Friday, October 4, 2019

The More Things Seem To Change


What determines a successful social movement? What affects real social change?

A political scientist will say that it’s when someone with power takes up your cause, that’s when you can really get things to change. A cynic might say money is what causes change. Someone who’s more religious might say change happens when God softens people’s hearts. All of these are probably at least a little bit true, but maybe there’s something else.



The Reformation was a tumultuous period of change for the European people. If we examine its origins, we can discover a few important things about social change.

First, it doesn’t happen suddenly. Ideas that emerged in the Renaissance, especially humanism, laid the foundations for the Reformation. Without the individualism of humanism and the concepts of everyone being of value and worth listening that it proposed, maybe no one would’ve listened to Martin Luther. Maybe he wouldn’t have had the ideas he had. Humanism led to a shift in people’s perspectives that opened them up to different possibilities.

Second, it’s not peaceful. Change and newness are uncomfortable. For the explorers and their new worlds, it was physically uncomfortable. Social change is emotionally and mentally uncomfortable, so people push back against that. The clashes between Catholics and Protestants are a good example of that. Of course, these conflicts were also tied up in deeply personal religious beliefs, but there is an element of hanging onto the old and going back to what is comfortable-- ad fontes, in a slightly different sense.

Martin Luther gives a speech before the Diet of Worms.

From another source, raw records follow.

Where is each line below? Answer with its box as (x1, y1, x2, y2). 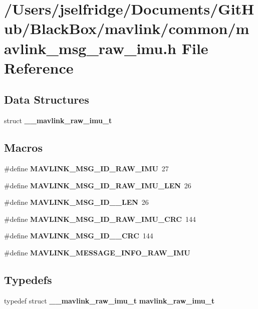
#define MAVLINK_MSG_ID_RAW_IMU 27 (4, 163, 169, 173)
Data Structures (4, 92, 89, 107)
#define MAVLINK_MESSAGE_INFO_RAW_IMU (4, 247, 190, 257)
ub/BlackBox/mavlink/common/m (4, 18, 249, 39)
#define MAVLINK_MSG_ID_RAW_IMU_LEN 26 (4, 180, 191, 190)
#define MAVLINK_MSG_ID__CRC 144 (4, 230, 153, 241)
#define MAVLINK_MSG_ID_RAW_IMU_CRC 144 (4, 213, 196, 224)
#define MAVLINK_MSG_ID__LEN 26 (4, 197, 149, 207)
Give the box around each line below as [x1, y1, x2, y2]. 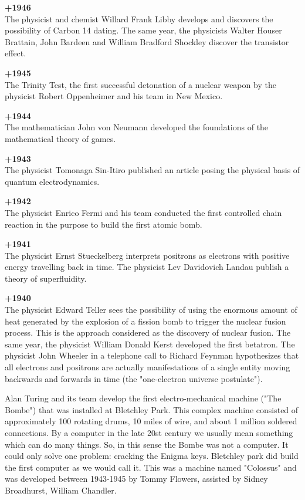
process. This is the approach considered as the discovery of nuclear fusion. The [5, 326, 291, 339]
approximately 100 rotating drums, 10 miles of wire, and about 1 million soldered [5, 415, 297, 427]
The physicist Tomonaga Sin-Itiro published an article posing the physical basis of [5, 164, 300, 176]
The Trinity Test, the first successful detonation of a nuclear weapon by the [5, 78, 276, 90]
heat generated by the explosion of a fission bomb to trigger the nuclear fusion [5, 315, 286, 327]
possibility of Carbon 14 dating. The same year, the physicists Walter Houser [5, 24, 282, 36]
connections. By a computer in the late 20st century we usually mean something [5, 427, 293, 438]
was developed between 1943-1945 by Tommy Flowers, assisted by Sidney [5, 472, 268, 485]
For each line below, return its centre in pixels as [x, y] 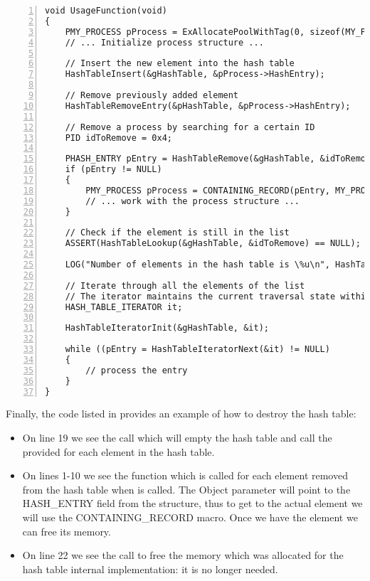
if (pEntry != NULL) [113, 170]
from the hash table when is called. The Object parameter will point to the [186, 489]
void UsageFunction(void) [106, 11]
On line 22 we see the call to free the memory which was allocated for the [183, 555]
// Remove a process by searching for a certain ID [190, 127]
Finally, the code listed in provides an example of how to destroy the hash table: [181, 414]
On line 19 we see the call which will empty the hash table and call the [177, 437]
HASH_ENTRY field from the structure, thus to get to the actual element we [192, 503]
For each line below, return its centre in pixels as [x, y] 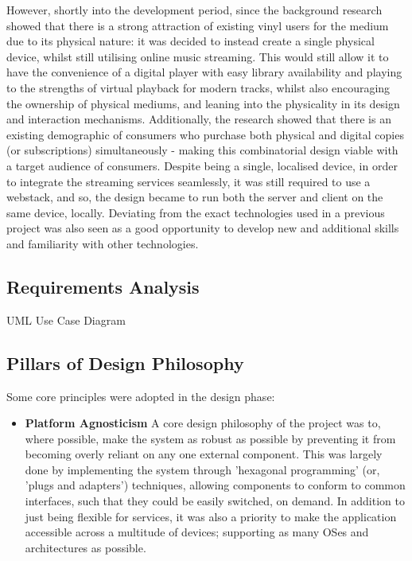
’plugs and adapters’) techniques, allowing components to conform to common [215, 485]
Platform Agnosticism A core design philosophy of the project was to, [203, 423]
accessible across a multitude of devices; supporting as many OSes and [197, 532]
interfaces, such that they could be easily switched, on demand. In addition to [215, 501]
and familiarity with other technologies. [103, 243]
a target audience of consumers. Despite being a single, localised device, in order [202, 165]
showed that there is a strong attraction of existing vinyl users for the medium [198, 25]
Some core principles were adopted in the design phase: [141, 396]
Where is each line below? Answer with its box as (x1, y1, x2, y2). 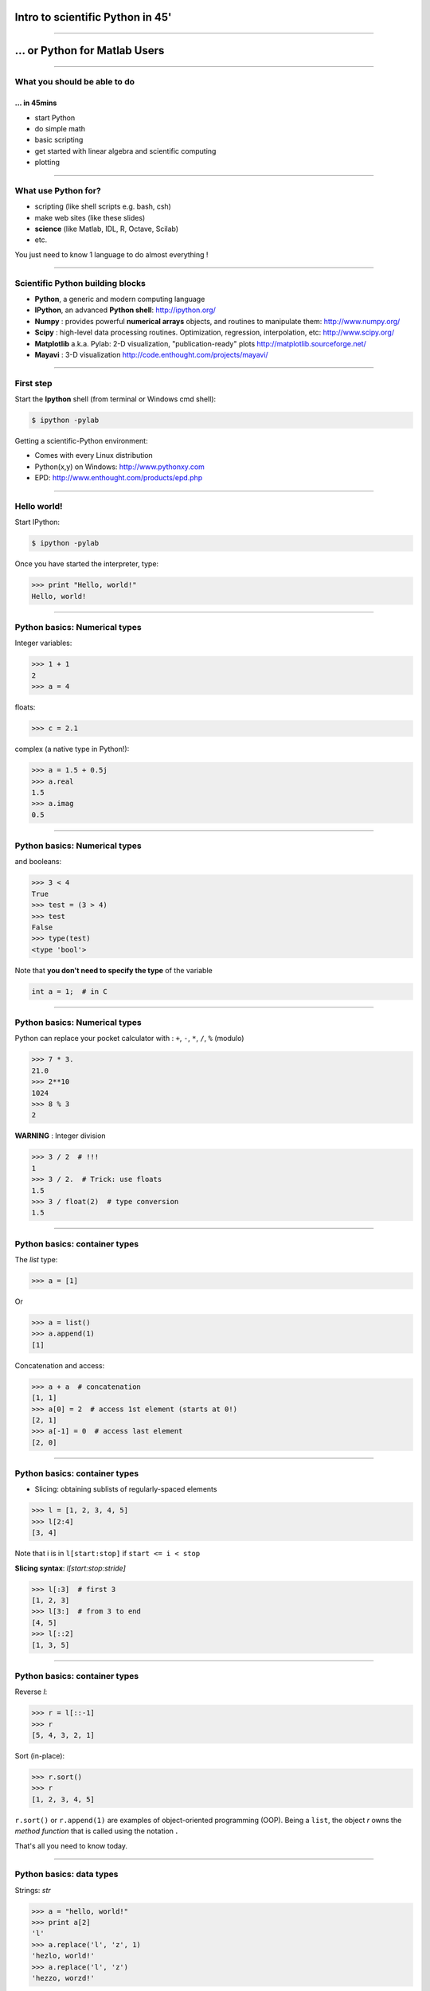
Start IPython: (14, 518, 60, 527)
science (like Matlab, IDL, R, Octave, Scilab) (34, 224, 179, 234)
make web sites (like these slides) (34, 213, 146, 222)
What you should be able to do (14, 76, 135, 88)
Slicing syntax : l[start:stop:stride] (14, 1563, 127, 1573)
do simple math (34, 123, 85, 133)
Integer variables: (14, 638, 72, 648)
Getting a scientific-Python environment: (14, 436, 148, 446)

Third, new technology matters a lot when trying to advance a social movement. The invention of the printing press did two things: it allowed information to be disseminated much more quickly, and it allowed more people to circulate their ideas, not just the very elite. Because of the printing press, Martin Luther was able to express his views, and spread those to lots and lots of people.

These ideas come into play for a lot of different social movements, but one that especially comes to mind is that of the Civil Rights Movement.

Martin Luther King, Jr. gives a speech at the National Mall.

It certainly didn’t happen suddenly; there were a great many pieces that had to come together in order for the Civil Rights Movement to be successful. It definitely wasn’t peaceful; there are multitudes of images of people being tear gassed and attacked by police dogs and even killed for their participation in this social movement. And new technology played an important part in its success. Radio and television meant the Civil Rights Movement took place on a national stage in a way no movement really had before. Everyone had a front-row seat to the horror and brutality of segregation, and the hope and inspiration espoused by Dr. Martin Luther King, Jr.

It may not be possible to conclusively say what makes a difference in a social movement’s success, what brings society to the tipping point where something has to give. But it is, at the very least, fascinating to look at the similarities between events that happened so far apart, yet still have so much in common. People aren’t really that different.